- [WORK TO BE COMPLETED]: Type out the data exactly as given. Skip any image.

- [DATA TO EXAMINE]:
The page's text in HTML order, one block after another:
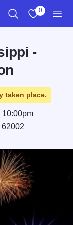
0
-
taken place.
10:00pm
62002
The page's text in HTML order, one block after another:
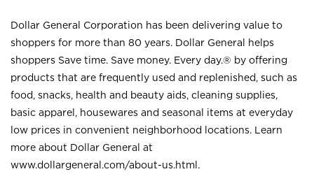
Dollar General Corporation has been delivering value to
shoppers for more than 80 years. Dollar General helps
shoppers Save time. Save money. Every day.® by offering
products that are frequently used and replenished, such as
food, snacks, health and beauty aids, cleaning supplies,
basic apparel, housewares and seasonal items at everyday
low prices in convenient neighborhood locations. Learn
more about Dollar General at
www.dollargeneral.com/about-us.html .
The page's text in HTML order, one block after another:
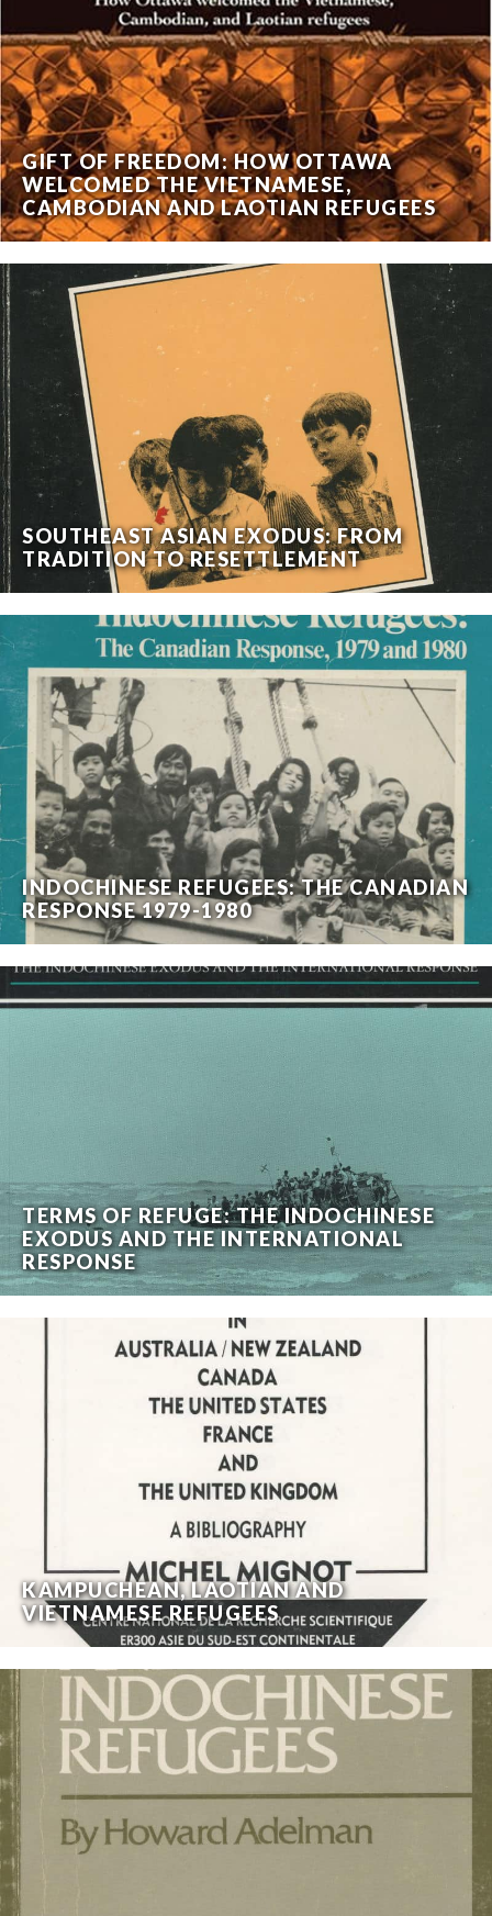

- [ANSWER TO THE EXERCISE]:
The page's text in HTML order, one block after another:
0
-
taken place.
10:00pm
62002
The page's text in HTML order, one block after another:
Dollar General Corporation has been delivering value to
shoppers for more than 80 years. Dollar General helps
shoppers Save time. Save money. Every day.® by offering
products that are frequently used and replenished, such as
food, snacks, health and beauty aids, cleaning supplies,
basic apparel, housewares and seasonal items at everyday
low prices in convenient neighborhood locations. Learn
more about Dollar General at
www.dollargeneral.com/about-us.html .
The page's text in HTML order, one block after another:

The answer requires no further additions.